As a first generation college student, I experienced first-hand the trials of adjusting and navigating environments that were foreign to me. Coming from a working class background, I am appreciative the guidance of my mentors. It is my desire to be able to assist students at the Claremont Colleges on how to be successful both in the classroom and in their communities.
Ernestine “Ernie” Mendoza
If I could set my car on automatic pilot, I’m sure it would find its way to Claremont without a problem. After all, I’ve been driving here every morning for the past forty years. Forty, that’s correct! My first job with Claremont University Consortium was in the Office of Admissions for Chicano Students and that was back in 1976. It certainly doesn’t feel that long ago but the physical changes that I’ve seen take place across the campuses remind me that I have been here a significant amount of time.
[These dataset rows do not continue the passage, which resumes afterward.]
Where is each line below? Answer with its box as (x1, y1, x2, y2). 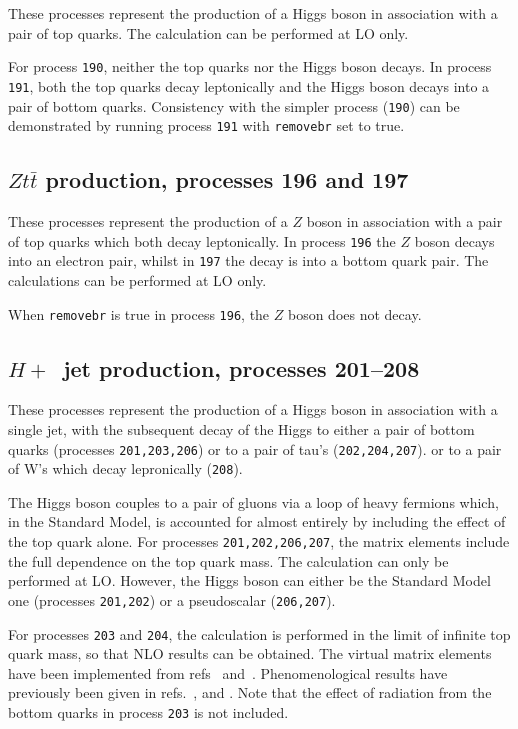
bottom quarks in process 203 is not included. (8, 702, 289, 722)
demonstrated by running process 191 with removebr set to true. (8, 115, 405, 136)
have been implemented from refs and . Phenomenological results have (8, 662, 448, 683)
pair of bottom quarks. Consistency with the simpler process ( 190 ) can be (8, 95, 460, 116)
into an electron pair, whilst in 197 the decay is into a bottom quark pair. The (8, 250, 489, 271)
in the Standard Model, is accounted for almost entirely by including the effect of (8, 511, 506, 532)
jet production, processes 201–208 (63, 352, 420, 383)
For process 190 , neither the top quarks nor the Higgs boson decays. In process (8, 56, 492, 77)
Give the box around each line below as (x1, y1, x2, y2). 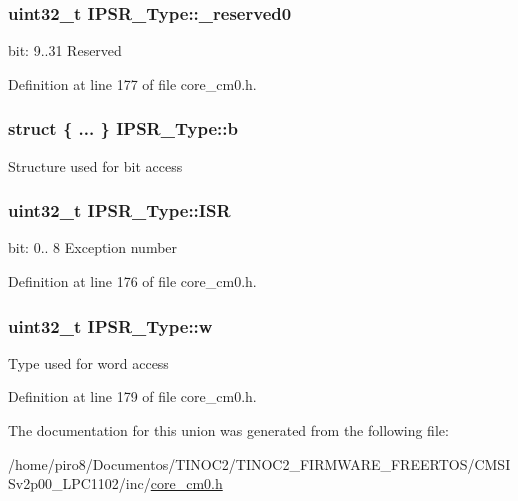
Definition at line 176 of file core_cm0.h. (8, 271, 257, 292)
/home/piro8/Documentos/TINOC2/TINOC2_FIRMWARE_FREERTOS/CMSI (8, 453, 511, 474)
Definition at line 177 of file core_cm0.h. (8, 73, 257, 94)
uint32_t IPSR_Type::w (8, 313, 213, 338)
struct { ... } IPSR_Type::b (8, 116, 238, 141)
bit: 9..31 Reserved (8, 40, 122, 61)
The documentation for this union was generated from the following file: (8, 420, 449, 441)
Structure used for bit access (8, 155, 183, 176)
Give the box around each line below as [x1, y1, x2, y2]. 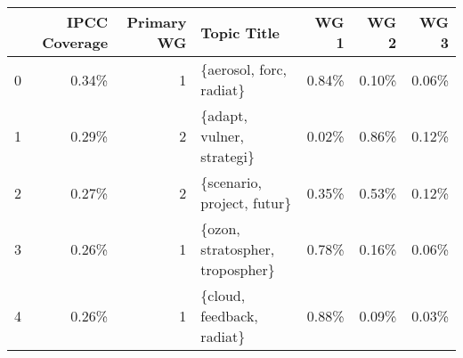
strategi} [200, 146, 255, 167]
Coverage [42, 32, 109, 53]
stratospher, [200, 239, 275, 259]
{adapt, [200, 105, 248, 126]
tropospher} [200, 259, 275, 280]
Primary [126, 12, 187, 32]
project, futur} [200, 192, 292, 213]
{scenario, [200, 172, 262, 192]
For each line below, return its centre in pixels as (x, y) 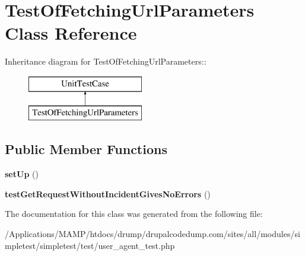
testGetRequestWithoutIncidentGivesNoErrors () (108, 193)
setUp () (22, 174)
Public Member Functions (86, 149)
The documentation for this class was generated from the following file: (134, 214)
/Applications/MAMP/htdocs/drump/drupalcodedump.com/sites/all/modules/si (152, 234)
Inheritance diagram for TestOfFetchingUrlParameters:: (106, 61)
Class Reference (71, 33)
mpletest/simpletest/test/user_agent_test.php (90, 245)
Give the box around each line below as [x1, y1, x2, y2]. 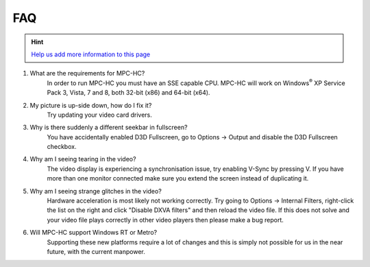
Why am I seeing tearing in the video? [29, 155, 136, 163]
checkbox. [47, 143, 77, 151]
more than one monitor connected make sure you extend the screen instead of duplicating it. [47, 174, 309, 183]
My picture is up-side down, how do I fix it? [29, 101, 152, 109]
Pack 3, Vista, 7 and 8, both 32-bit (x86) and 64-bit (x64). [47, 89, 210, 97]
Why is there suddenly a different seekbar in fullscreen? [29, 124, 188, 132]
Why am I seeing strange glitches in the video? [29, 187, 162, 195]
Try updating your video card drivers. [47, 111, 152, 119]
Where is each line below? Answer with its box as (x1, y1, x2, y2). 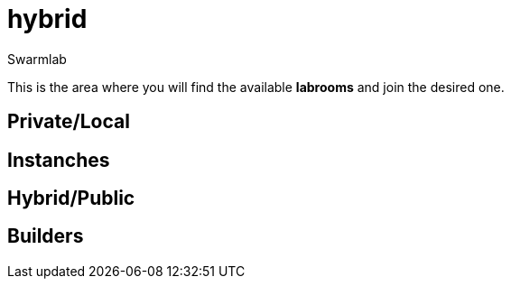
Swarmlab (7, 51, 67, 67)
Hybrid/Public (7, 187, 135, 210)
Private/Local (7, 110, 130, 134)
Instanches (7, 148, 110, 171)
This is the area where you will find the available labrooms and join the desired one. (7, 78, 505, 95)
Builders (7, 225, 84, 248)
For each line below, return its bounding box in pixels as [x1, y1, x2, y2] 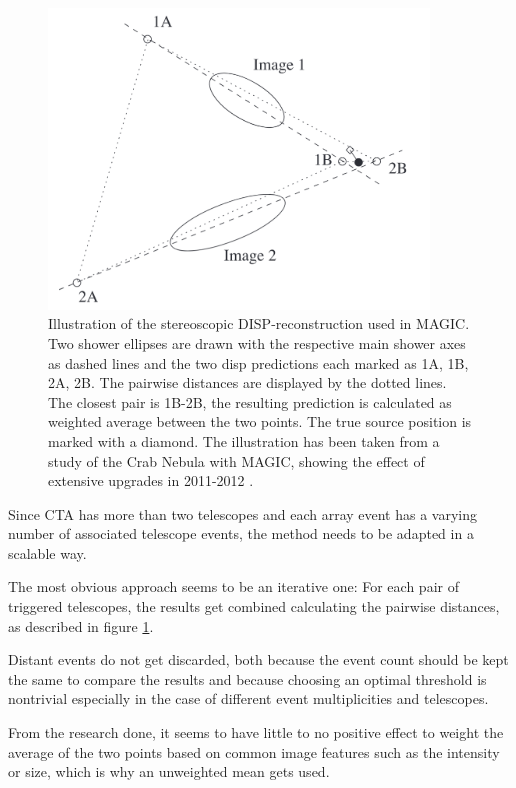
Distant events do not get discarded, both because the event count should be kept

As Administrative Assistant, my responsibilities are many, starting with office manager duties. I am also responsible for CLSA’s monthly newsletter, CHISPAS, as well as disseminating it and all other CLSA notifications. Therefore, I am also responsible for the student databases used to keep students informed electronically. I supervise the CLSA Interns. As a member of the CLSA staff, we are each responsible for specific programming and I oversee the Alumni Reception, the Chapbook, Almas Unídas: Nuestra Visión, and the two art workshops (one each semester).
On a more personal level, I grew up in the local area of Rancho Cucamonga. I am one of four daughters born to Ernesto and Amalia Franco. Yes, I’m named after my Dad. The Colleges are a big part of my family history. My mother worked as a Building Attendant for many years at Harvey Mudd College. My husband Ray and sister Josie are Pitzer College alums and my daughter is a recent graduate of Scripps College.
If you stop by my office you’ll notice that I love collecting small bear figurines as well as Mexican folk art although my favorite hobby is still scrapbooking. Please stop by CLSA to visit and I will be happy to share some of the work I have created on behalf of CLSA to document our programs and events.